Still, a RAID controller has a slower CPU and less memory bandwidth, so it really should be slower, but isn't. I'm not quite sure why this is the case.

Vennlig hilsen

roy
--
Roy Sigurd Karlsbakk
(+47) 98013356
http://blogg.karlsbakk.net/
GPG Public key: http://karlsbakk.net/roysigurdkarlsbakk.pubkey.txt
--
Hið góða skaltu í stein höggva, hið illa í snjó rita.

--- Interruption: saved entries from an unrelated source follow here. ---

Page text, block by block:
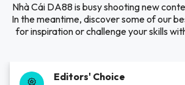
Nhà Cái DA88 is busy shooting new
In the meantime, discover some of our
for inspiration or challenge your skills
Editors' Choice
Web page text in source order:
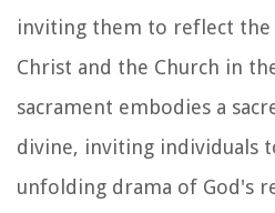
inviting them to reflect the
Christ and the Church in
sacrament embodies a
divine, inviting individuals
unfolding drama of God's
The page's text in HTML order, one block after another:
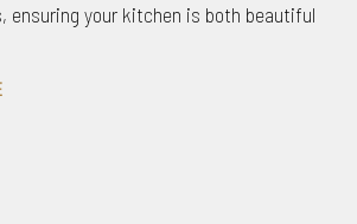
ensuring your kitchen is both beautiful
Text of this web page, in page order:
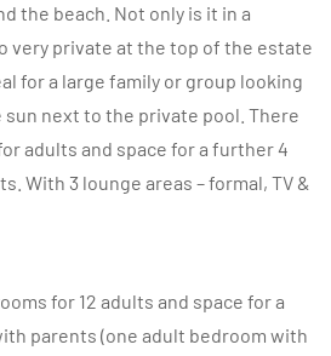
the beach. Not only is it in a
very private at the top of the estate
for a large family or group looking
next to the private pool. There
adults and space for a further 4
With 3 lounge areas – formal, TV &
for 12 adults and space for a
parents (one adult bedroom with
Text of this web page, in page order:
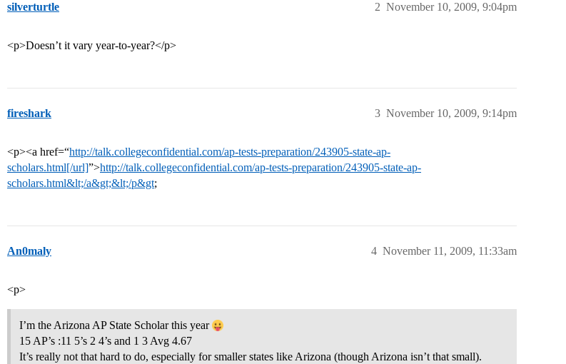
silverturtle November 10, 2009, 9:04pm
2
<p>Doesn’t it vary year-to-year?</p>
fireshark November 10, 2009, 9:14pm
3
<p><a href=“http://talk.collegeconfidential.com/ap-tests-preparation/243905-state-ap-
scholars.html[/url]”>http://talk.collegeconfidential.com/ap-tests-preparation/243905-state-ap-
scholars.html&lt;/a&gt;&lt;/p&gt;
An0maly November 11, 2009, 11:33am
4
<p>
I’m the Arizona AP State Scholar this year
15 AP’s :11 5’s 2 4’s and 1 3 Avg 4.67
It’s really not that hard to do, especially for smaller states like Arizona (though Arizona isn’t that small).
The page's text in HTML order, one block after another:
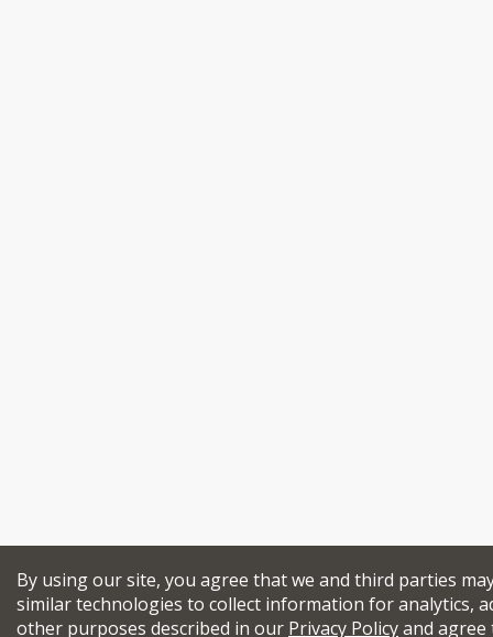
By using our site, you agree that we and third parties
similar technologies to collect information for analytics,
other purposes described in our Privacy Policyand
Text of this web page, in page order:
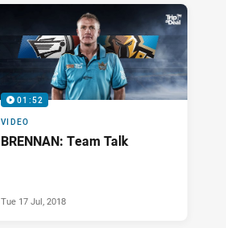
01:52
VIDEO
BRENNAN: Team Talk
Tue 17 Jul, 2018

----- Original Message -----
> From: "Roger Heflin" <rogerheflin@xxxxxxxxx>
> To: "Roy Sigurd Karlsbakk" <roy@xxxxxxxxxxxxx>
> Cc: "Jean De Gyns" <Jean.DeGyns@xxxxxxxxxx>, "Song Liu" <liu.song.a23@xxxxxxxxx>, "Wilson Jonathan"
> <i400sjon@xxxxxxxxx>, "Linux Raid" <linux-raid@xxxxxxxxxxxxxxx>
> Sent: Wednesday, 20 February, 2019 01:26:07
> Subject: Re: RAID6 : Sequential Write Performance

> One though I have is if you can figure out which core is being maxed
> out then turn off its hyperthread.  On the single cpu speed benchmarks
> I have ran turning off the shared idle hyperthread gains several % on
> cpu bound benchmarks. If the hyperthread is being actively used by
> some other process then it should gain quite a bit more.  You may also
> want to run turbostat and verify that the processor in question is
> running full speed and/or turboboosting (it probably is if everything
> is working right).
> 
> On Tue, Feb 19, 2019 at 5:33 PM Roy Sigurd Karlsbakk <roy@xxxxxxxxxxxxx> wrote:
>>
>> > Is this process going to be running all of the time, or just run for a
>> > few minutes/hours at a time?   If for a few minutes at a time you may
>> > want to use a raid0 ssd array for the data collection and then have
>> > another process to move that data onto the raid6.    If the data is
>> > split multiple files (a few gb each) then the backend process can move
>> > the finished files just behind the main process and if the files are
>> > small enough then they will still be in file cache and you won't have
>> > to read off of the ssd array, and you will be isolated from random
>> > blips on the spinning disks.  Give you are talking about 12 disks, if
>> > one of those spinning disk blips it will be whatever timeout you set
>> > on the disk assuming you have a disk that allows the timeout to be set
>> > (the lowest I have found for that timeout is 0.1seconds).
>>
>> He did use SSDs to check this, with RAID-6, and the performance issue was the
>> same, CPU-bound
>>
>> Vennlig hilsen
>>
>> roy
>> --
>> Roy Sigurd Karlsbakk
>> (+47) 98013356
>> http://blogg.karlsbakk.net/
>> GPG Public key: http://karlsbakk.net/roysigurdkarlsbakk.pubkey.txt
>> --
>> Hið góða skaltu í stein höggva, hið illa í snjó rita.